Can you now fill in the details of the initial proof (by using my hints and avoiding HopfRinow theorem)?
 Every compact metric space is boundedly compact (i.e. every closed and bounded subset is compact) : It is a fact (prove it if you want to) that every closed subset of a compact space is compact. In particular, any closed and bounded subset of a compact space is compact. But this precisely means that the space is boundedly compact.
 Reduction to the case that $X$ is compact : Pick any two points $x,y$ that are joined by a rectifiable curve, say $\gamma$. Assume that $ \mathcal{l} $ is the length of this curve. Consider the ball $ B_{x}(\mathcal{l}) $ centered at $x$ of radius $ \mathcal{l} $. Then its closure is a closed and bounded subset of $X$ which contains $\gamma$ (and, of course, any other shorter curve joining $x$ and $y$). By hypothesis, $B_{x}(\mathcal{l}) $ is compact.
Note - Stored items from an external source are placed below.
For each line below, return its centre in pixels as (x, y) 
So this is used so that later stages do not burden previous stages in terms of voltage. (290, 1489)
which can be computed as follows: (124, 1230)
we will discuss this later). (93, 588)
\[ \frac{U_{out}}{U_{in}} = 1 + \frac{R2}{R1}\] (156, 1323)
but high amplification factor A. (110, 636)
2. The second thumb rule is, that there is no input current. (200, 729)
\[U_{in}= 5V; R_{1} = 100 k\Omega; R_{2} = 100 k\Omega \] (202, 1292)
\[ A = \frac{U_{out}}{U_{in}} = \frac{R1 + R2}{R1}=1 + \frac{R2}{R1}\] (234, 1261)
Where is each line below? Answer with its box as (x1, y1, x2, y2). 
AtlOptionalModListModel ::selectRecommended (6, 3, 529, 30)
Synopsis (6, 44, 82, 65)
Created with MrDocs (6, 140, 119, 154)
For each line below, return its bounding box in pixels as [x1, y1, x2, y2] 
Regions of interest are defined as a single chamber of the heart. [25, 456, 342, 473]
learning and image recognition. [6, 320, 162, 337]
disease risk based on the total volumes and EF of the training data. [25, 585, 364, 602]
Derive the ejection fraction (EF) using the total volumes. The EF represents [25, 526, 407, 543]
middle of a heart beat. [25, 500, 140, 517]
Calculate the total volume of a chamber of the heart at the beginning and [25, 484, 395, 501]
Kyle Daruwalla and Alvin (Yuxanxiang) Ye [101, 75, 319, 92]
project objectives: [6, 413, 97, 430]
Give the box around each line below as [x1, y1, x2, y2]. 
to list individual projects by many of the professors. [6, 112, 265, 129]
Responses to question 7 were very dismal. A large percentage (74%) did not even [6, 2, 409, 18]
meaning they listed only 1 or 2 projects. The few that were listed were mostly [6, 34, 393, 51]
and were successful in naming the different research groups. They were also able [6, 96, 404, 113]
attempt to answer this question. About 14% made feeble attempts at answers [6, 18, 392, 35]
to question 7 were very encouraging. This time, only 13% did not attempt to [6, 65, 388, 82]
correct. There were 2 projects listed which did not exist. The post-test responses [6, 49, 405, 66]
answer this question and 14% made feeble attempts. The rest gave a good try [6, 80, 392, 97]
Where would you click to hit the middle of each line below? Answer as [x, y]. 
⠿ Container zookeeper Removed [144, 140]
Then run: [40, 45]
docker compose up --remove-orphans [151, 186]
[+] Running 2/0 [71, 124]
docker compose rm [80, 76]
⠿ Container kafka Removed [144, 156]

Hence it suffices to show existence of a shortest path inside this ball.
 Every boundedly compact space is complete : Sketch of proof : Consider a Cauchy sequence of elements of $X$. Then it is bounded, so all its terms are contained in some ball. The closure of this ball is compact, by hypothesis. Therefore, the sequence in question has a convergent subsequence, and so the sequence itself converges, as was assumed to be Cauchy.
Can you now fill in the details of the initial proof (by using my hints and avoiding HopfRinow theorem)?